Un recente studio suggerisce che, nell’ambito della Medicina Generale, tale esame e più
in generale la misurazione extra-ambulatoriale dovrebbero essere più utilizzati, soprattutto
in quei pazienti ipertesi in trattamento che presentino
alla misurazione clinica
ambulatoriale valori pressori nei limiti, poiché questi pazienti potrebbero presentare
un’ipertensione mascherata. (31)
Inoltre uno studio successivo evidenzia che, sempre nell’ambito della Medicina Generale,
è bassa la percentuale di pazienti ipertesi già in trattamento con valori pressori
ambulatoriali, al risveglio e delle 24 ore adeguatamente controllati, compresi i pazienti con
elevato rischio cardiovascolare per comorbidità quali diabete ed ipertrofia ventricolare
sinistra. (32)
CAPITOLO III
Il monitoraggio dinamico della pressione arteriosa delle 24 ore (ABPM)
1 – Indicazioni e valore prognostico dell’esame
Le ultime linee guida per la diagnosi e il trattamento dell’ipertensione arteriosa individuano
specifiche condizioni cliniche che richiedono una valutazione extra-ambulatoriale della
pressione arteriosa quali: il sospetto di ipertensione clinica isolata (o “effetto camice
bianco”) in un paziente non iperteso o la diagnosi della stessa nel paziente iperteso, il
sospetto di ipertensione mascherata, una evidente variabilità pressoria nella stessa visita
o in visite differenti, il sospetto di episodi ipotensivi di qualsiasi eziologia, di
un’ipertensione resistente e di pre-eclampsia durante la gravidanza.
Le indicazioni cliniche specifiche per il monitoraggio dinamico delle 24 ore sono invece:
un’evidente discordanza tra valori pressori ambulatoriali e domiciliari, la valutazione del
calo pressorio notturno (dipping), il sospetto di ipertensione notturna (es. sindrome delle
apnee notturne) e la quantificazione della variabilità pressoria. (7)
Oltre a queste indicazioni, viene anche riconosciuta la maggiore abilità del monitoraggio
della PA nelle 24 h rispetto alla semplice rilevazione clinica sfigmomanometrica nel
migliorare la stratificazione del rischio cardiovascolare del paziente iperteso; numerosi
studi longitudinali, infatti, hanno dimostrato una stretta associazione tra PA rilevata con
ABPM e rischio cardiovascolare sia nella popolazione generale che nel paziente iperteso
non trattato o in trattamento farmacologico antipertensivo. (33)

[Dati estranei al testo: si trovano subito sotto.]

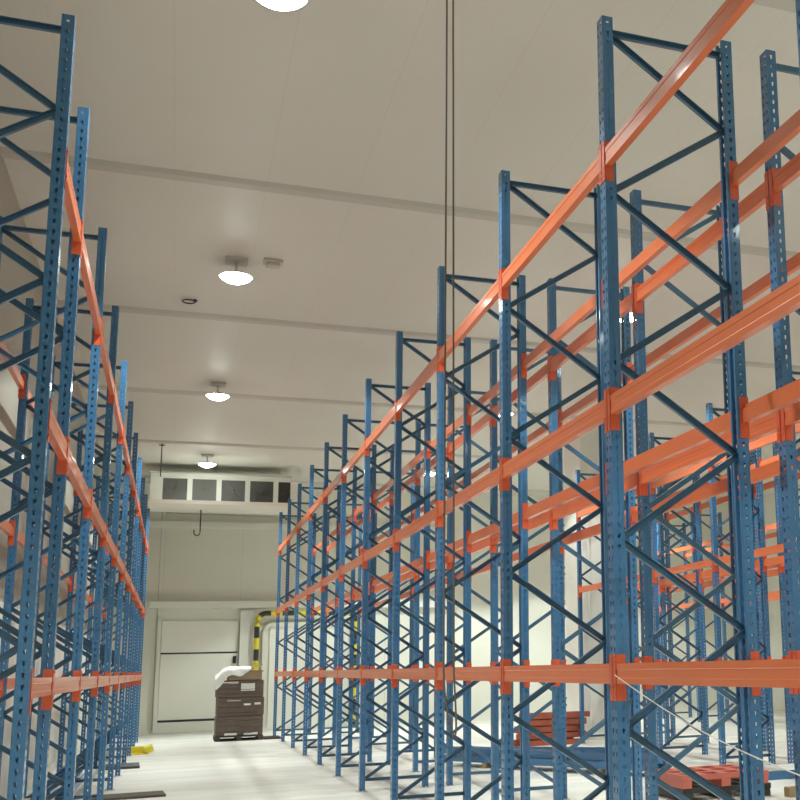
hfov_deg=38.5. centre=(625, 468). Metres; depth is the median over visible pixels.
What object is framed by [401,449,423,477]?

La capacità della pressione arteriosa delle 24 ore nel predire futuri eventi cardiovascolari
nel paziente iperteso in terapia sembra poi essere superiore alla PA clinica e allo stesso
tempo indipendente da quest’ultima. (34)
Inoltre, ipertrofia ventricolare sinistra, ispessimento medio-intimale carotideo ed altri
markers di danno d’ogano correlano più strettamente con il monitoraggio dinamico delle
24 ore della pressione arteriosa rispetto alla pressione clinica (35,36), ed è stato
ampiamente dimostrato che la pressione media delle 24 ore ha una più forte associazione
con eventi fatali e non fatali rispetto alla pressione clinica. (37-40)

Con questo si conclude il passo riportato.